Bounding the injectivity radius from below.

Question

Let $(M, g)$ be a finite-dimensional Riemannian manifold, and let $S \subseteq M$ be a compact set.

I want to prove the following fact:

There exists a number $\epsilon > 0$ such that the exponential map $\exp_p : B_{\epsilon}(0) \rightarrow M$ at $p$ is a diffeomorphism onto an open set, for all $p \in S$.

Now, I actually have a proof that involves considering the map $E : TM \rightarrow M \times M$ given by $E(v) = (\pi(v), \exp_{\pi(v)}(v))$ (when $M$ is complete; otherwise $E$ is defined on an open subset of $TM$ containing the zero section), showing that it is a local diffeomorphism near the zero section and arguing by contradiction.

However, I don't like this proof very much, and I have two related questions:

Question 1: Is there an easier way to establish this fact?

Question 2: What happens if $M$ is infinite-dimensional?

Thanks.

Answer 1

Let me adress Question 1 (if $M$ has infinite-dimension many things may happen, and you should be more specific about what you consider).
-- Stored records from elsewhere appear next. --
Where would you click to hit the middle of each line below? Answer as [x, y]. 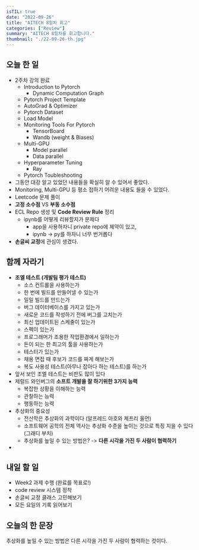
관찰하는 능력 [39, 396]
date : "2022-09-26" [30, 17]
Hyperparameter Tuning [53, 162]
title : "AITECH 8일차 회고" [38, 23]
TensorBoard [48, 131]
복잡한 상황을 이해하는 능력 [55, 389]
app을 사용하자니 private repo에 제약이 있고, [84, 227]
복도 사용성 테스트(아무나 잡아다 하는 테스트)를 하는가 [85, 366]
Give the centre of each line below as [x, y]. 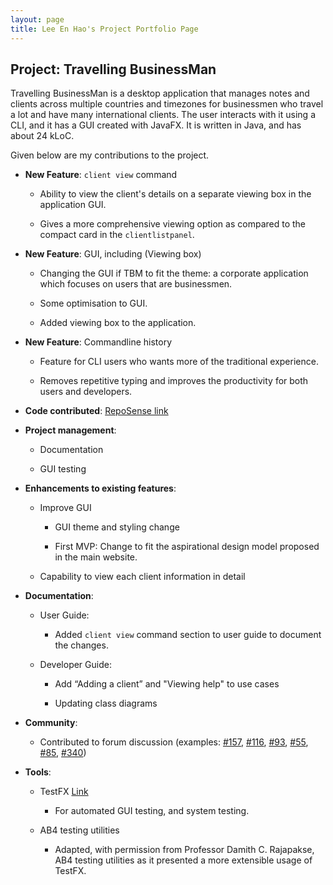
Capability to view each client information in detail [142, 577]
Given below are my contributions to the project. [110, 155]
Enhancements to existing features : [100, 488]
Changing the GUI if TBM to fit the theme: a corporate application [174, 273]
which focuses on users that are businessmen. [136, 284]
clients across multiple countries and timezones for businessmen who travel [167, 104]
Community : [51, 723]
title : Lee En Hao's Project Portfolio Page [104, 29]

1. By the inverse function theorem, for ever $p \in S$ there exists some $\epsilon > 0$ such that $\exp_p : B_{\epsilon} (0) \rightarrow M$ is a diffeomorphism. Denote the image of this map $U_{\epsilon}(p)$.
2. Since $S$ is compact, there are finitely many points $p_i \in S$ with corresponding $\epsilon_i > 0$ and $S \subset \bigcup U_{\epsilon_i}(p_i)$. Moreover, there exists a $\delta > 0$ such that for every $q \in S$ the neighbourhood $U_{\delta}(q)$ is contained in one of the $U_i$ ($\delta$ is just the Lebesgue-number of the covering)
3. Convince yourself, that $exp_q : B_{\delta}(q) \rightarrow U_{\delta}(q)$ is a diffeomorphism for every $q \in S$ using the previous step.

This prove should be more intuitive, but to finish the last step in full detail requires some additional work.